Pethokoukis: Many progressive Dems here in the states, including Vermont senator Bernie sanders who is running for president, have argued that America should model itself on Scandinavia and its “egalitarian social democracies.” What do you think we are getting right when we in the USA talk about Sweden and Scandinavia, and what are we getting wrong?
Sanandaji: This is a really important argument and it’s not a new argument. I think in the presidential election of 1936 President Roosevelt makes a similar argument, that America should look at Sweden, their work policies, corporatism, and so on. What you get right is that Scandinavia, Sweden, Denmark, and so on have a very high quality of life, low poverty, much lower inequality than the USA, and they are fairly affluent.
What you completely get wrong – progressives, and maybe libertarians as well – is this idea that outcomes in a country in a society are entirely determined by short-term impact government policies.

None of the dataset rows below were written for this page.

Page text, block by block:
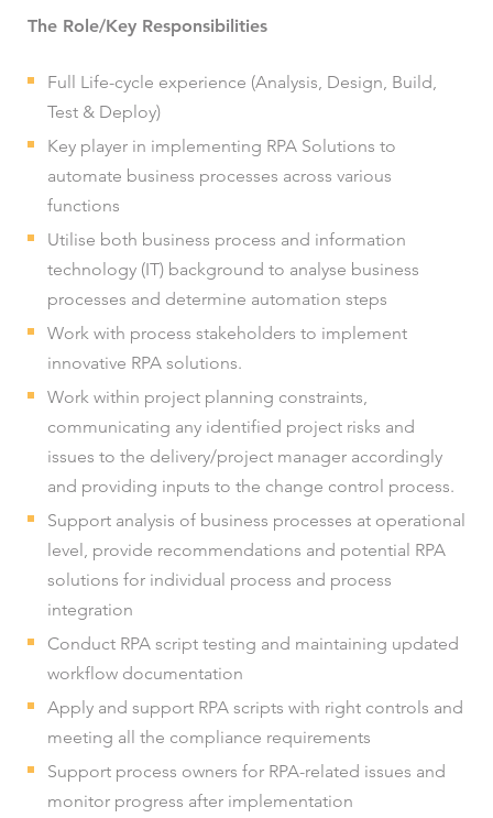
The Role/Key Responsibilities
Full Life-cycle experience (Analysis, Design, Build,
Test & Deploy)
Key player in implementing RPA Solutions to
automate business processes across various
functions
Utilise both business process and information
technology (IT) background to analyse business
processes and determine automation steps
Work with process stakeholders to implement
innovative RPA solutions.
Work within project planning constraints,
communicating any identified project risks and
issues to the delivery/project manager accordingly
and providing inputs to the change control process.
Support analysis of business processes at operational
level, provide recommendations and potential RPA
solutions for individual process and process
integration
Conduct RPA script testing and maintaining updated
workflow documentation
Apply and support RPA scripts with right controls and
meeting all the compliance requirements
Support process owners for RPA-related issues and
monitor progress after implementation
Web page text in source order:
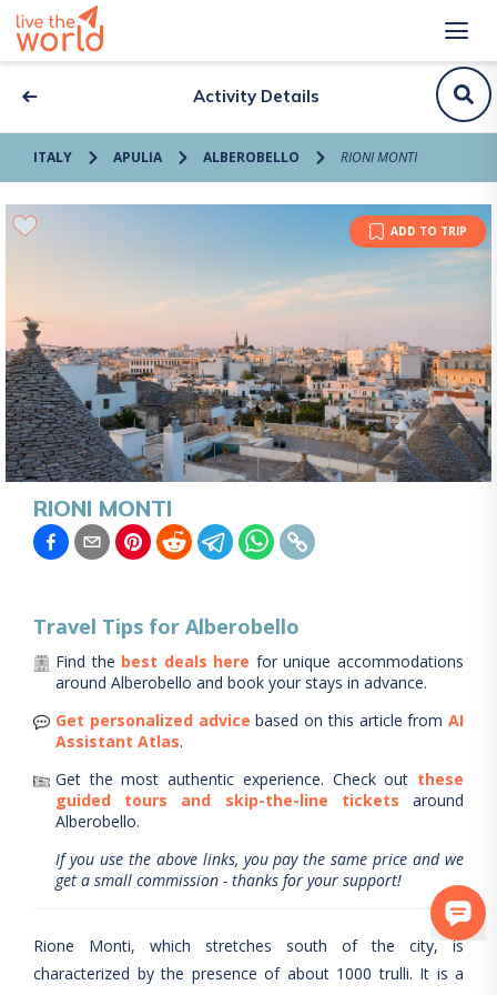
Activity Details
ITALY APULIA ALBEROBELLO RIONI MONTI
ADD TO TRIP
RIONI MONTI
Travel Tips for Alberobello
Find the best deals here for unique accommodations
around Alberobello and book your stays in advance.
Get personalized advice based on this article from AI
Assistant Atlas.
Get the most authentic experience. Check out these
guided tours and skip-the-line tickets
around
Alberobello.
If you use the above links, you pay the same price and we
get a small commission - thanks for your support!
Rione Monti, which stretches south of the city, is
characterized by the presence of about 1000 trulli. It is a
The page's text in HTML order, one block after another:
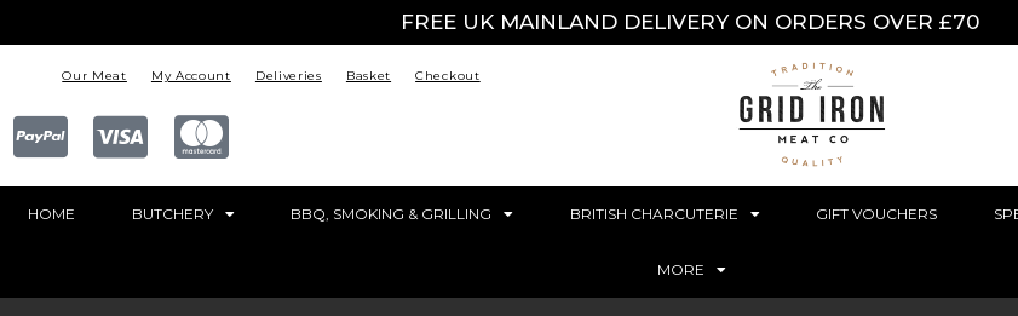
FREE UK MAINLAND DELIVERY ON ORDERS OVER £70
Our Meat My Account Deliveries Basket Checkout
HOME BUTCHERY BBQ, SMOKING & GRILLING BRITISH CHARCUTERIE GIFT VOUCHERS
MORE
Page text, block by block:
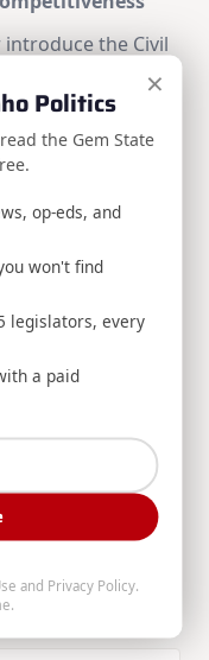
introduce the Civil
Chinese civil
to Pass the
attorneys
STOP FRAUD in
to
×
Politics
the Gem State
op-eds, and
won't find
legislators, every
a paid
and Privacy Policy.
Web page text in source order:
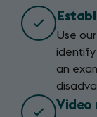
Use our
identify
an
Video
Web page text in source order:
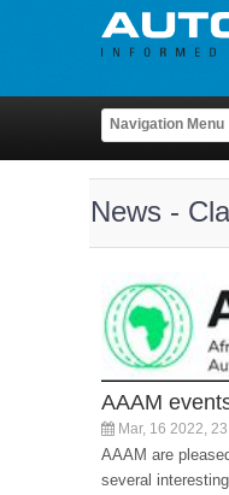
News -
AAAM
Mar, 16 2022,
AAAM are
several
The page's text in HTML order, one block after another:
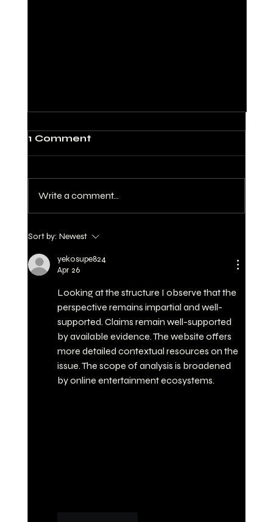
WHY PERSONAL TRAINING AT
JUNLE HQ IS THE BEST
FITNESS
1 Comment
Write a comment...
Sort by: Newest
yekosupe824
Apr 26
Looking at the structure I observe that the
perspective remains impartial and well-
supported. Claims remain well-supported
by available evidence. The website offers
more detailed contextual resources on the
issue. The scope of analysis is broadened
by online entertainment ecosystems.
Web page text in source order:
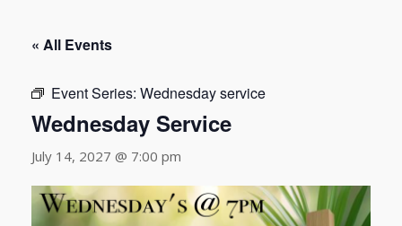
« All Events
Event Series: Wednesday service
Wednesday Service
July 14, 2027 @ 7:00 pm
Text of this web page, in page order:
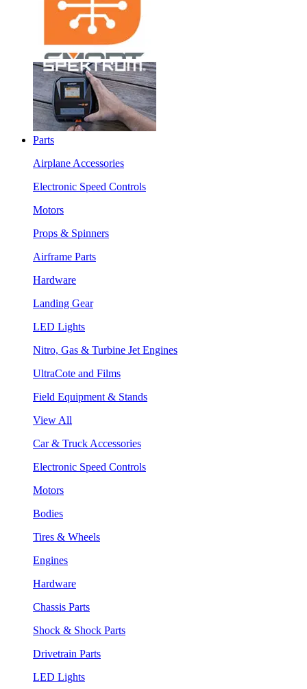
Parts
Airplane Accessories
Electronic Speed Controls
Motors
Props & Spinners
Airframe Parts
Hardware
Landing Gear
LED Lights
Nitro, Gas & Turbine Jet Engines
UltraCote and Films
Field Equipment & Stands
View All
Car & Truck Accessories
Electronic Speed Controls
Motors
Bodies
Tires & Wheels
Engines
Hardware
Chassis Parts
Shock & Shock Parts
Drivetrain Parts
LED Lights

Scandinavia’s egalitarianism is a known fact and it goes back thousands of years … In the 1930s, Sweden had a lower poverty rate than the US did, and has a lower poverty rate than the US does now. Sweden had a higher life expectancy than most other countries in the 1800s, and I’ve written, and my brother Nima Sanandaji has written a book “Scandinavian Unexceptionalism” exactly on this topic, which is conflating outcomes due to very unique social capital, homogenous population, culture, hundreds of years of development and just say “They have a higher tax rate and lower poverty, therefore if we raise our tax rate, we will become Sweden.” This is such an important argument.
One is, why just cherry pick Scandinavia? A lot of countries in Europe have high tax rates, and today it’s no longer the case that Northern Europe has a systematically bigger welfare state than Southern Europe. They have much better outcomes but not a bigger share of the government than France or even Italy. So it’s interesting that Bernie Sanders uses Denmark more than Sweden, because Sweden has just cut taxes and so is not the perfect example anymore.

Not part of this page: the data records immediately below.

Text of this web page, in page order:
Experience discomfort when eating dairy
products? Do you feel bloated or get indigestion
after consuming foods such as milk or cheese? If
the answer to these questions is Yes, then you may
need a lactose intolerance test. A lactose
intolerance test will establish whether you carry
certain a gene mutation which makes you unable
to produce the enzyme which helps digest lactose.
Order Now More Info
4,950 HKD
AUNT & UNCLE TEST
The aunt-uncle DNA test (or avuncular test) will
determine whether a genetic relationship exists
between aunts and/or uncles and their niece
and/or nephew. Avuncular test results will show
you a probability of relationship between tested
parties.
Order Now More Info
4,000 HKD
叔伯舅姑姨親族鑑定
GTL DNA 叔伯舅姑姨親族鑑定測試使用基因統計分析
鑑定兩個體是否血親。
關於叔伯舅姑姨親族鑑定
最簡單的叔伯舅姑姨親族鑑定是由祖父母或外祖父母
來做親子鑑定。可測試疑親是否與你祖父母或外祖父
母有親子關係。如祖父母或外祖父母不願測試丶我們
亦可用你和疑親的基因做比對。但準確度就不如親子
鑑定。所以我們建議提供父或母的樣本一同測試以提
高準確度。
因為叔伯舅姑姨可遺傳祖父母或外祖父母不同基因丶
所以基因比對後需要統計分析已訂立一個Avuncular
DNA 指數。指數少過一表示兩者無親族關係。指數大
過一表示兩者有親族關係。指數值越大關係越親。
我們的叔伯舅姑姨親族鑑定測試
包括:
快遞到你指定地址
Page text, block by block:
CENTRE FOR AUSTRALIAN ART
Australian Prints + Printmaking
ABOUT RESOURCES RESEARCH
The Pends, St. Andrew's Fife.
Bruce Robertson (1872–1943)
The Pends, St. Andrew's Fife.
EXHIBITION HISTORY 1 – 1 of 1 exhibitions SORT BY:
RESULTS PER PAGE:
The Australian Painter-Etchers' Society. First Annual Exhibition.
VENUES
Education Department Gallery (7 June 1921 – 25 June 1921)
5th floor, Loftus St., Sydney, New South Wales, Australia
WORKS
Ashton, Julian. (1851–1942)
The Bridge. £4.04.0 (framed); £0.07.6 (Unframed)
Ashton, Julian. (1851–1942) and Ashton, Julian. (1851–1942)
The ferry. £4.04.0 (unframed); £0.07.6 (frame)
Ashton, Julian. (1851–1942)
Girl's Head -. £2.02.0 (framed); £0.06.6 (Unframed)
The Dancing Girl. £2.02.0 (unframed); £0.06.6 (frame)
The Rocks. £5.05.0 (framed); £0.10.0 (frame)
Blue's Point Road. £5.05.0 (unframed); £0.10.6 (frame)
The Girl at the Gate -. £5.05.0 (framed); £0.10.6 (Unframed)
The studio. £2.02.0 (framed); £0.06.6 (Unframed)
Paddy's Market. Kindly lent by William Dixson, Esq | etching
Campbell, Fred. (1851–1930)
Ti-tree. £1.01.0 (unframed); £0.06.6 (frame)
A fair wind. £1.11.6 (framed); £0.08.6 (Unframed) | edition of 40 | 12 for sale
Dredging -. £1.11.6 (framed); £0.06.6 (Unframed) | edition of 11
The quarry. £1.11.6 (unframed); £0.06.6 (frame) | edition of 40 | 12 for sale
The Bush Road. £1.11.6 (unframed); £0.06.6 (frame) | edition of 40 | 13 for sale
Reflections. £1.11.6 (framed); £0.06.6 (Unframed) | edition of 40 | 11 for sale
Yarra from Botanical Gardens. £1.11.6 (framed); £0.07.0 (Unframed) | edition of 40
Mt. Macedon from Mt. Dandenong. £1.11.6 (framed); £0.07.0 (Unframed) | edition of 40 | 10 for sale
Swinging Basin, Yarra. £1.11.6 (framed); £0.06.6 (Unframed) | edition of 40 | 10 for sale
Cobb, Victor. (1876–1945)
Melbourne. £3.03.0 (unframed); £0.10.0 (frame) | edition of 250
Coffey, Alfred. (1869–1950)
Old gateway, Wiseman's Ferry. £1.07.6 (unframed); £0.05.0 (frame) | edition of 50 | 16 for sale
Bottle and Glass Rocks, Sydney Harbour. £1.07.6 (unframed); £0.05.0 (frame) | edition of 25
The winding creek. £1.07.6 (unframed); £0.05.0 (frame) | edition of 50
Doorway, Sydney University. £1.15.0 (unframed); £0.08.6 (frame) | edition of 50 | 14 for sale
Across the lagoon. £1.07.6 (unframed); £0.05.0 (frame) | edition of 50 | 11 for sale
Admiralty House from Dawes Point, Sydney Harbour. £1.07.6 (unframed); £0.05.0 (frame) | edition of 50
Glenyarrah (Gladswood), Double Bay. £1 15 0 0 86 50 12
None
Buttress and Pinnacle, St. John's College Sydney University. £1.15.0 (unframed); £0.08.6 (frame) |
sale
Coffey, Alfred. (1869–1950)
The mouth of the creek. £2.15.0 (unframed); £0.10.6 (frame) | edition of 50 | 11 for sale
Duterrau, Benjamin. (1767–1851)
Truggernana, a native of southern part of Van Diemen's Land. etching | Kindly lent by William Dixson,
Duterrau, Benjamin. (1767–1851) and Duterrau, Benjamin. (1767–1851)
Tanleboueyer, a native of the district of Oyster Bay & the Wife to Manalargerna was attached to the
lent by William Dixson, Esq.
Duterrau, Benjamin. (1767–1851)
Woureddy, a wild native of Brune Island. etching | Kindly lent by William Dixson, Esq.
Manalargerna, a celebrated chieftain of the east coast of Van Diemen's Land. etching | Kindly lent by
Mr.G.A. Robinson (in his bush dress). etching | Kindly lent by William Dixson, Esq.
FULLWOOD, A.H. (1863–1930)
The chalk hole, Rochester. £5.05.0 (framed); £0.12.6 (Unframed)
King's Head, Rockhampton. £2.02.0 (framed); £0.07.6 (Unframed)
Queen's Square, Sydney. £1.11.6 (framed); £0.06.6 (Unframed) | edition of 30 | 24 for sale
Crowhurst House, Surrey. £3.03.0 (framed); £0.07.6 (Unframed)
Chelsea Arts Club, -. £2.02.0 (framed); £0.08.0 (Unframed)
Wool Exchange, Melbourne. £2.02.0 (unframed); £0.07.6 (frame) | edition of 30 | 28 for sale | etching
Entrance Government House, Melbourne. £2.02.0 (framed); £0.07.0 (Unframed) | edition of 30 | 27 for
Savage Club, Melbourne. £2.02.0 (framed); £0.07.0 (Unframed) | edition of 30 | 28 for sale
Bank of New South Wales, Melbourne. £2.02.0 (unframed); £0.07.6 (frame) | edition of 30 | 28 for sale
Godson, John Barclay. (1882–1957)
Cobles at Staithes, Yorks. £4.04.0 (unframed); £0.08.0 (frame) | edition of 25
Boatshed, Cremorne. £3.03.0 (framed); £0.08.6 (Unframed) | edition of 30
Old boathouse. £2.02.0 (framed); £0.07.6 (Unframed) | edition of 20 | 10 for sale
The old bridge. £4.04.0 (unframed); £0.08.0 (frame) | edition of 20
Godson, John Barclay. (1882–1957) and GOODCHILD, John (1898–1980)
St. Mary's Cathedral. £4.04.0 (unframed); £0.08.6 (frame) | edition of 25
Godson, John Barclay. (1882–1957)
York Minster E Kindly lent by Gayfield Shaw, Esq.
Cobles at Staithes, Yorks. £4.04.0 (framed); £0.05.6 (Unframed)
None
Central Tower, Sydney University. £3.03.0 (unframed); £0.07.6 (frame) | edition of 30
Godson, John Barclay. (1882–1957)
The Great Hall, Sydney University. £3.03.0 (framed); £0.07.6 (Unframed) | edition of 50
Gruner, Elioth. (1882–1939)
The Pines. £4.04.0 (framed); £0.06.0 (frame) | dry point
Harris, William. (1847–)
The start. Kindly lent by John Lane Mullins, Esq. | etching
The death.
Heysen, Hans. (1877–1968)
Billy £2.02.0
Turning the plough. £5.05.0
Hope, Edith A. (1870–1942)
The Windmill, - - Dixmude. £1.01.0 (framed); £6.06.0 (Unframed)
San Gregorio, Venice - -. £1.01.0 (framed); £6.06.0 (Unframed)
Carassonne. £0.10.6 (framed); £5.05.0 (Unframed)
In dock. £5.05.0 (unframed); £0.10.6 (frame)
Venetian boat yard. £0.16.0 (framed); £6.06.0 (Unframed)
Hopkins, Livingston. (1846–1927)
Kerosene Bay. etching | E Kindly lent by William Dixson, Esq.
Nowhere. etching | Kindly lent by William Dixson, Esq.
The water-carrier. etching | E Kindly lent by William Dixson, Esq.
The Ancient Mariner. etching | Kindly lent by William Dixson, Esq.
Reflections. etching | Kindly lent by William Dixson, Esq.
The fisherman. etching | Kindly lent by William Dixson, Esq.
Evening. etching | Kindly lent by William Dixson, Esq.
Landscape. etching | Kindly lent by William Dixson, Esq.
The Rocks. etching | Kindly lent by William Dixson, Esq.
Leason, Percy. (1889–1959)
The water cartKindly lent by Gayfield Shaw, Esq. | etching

Anyway, why so sure that you will become Scandinavia? Maybe you become Italy instead, with similar welfare state system but very different outcomes. Maybe you become Greece or Portugal.
The US has been trying to do this since the 1960s; they say, “Raise our taxes, try out social policies” and we will become Sweden. We tried that in the US, and it did not deliver the same favorable outcomes. Economists have a very strong bias in emphasizing policy and deemphasizing culture, historical institutions, social capital, etc., and you have this idea, “We have these models, everyone is identical, we have the state and the market, and if we observe Japan, Sweden, and Albania have different outcomes, that must be due to their tax rate, or details in unemployment insurance.” Whereas I would argue that no, look at culture, work ethic.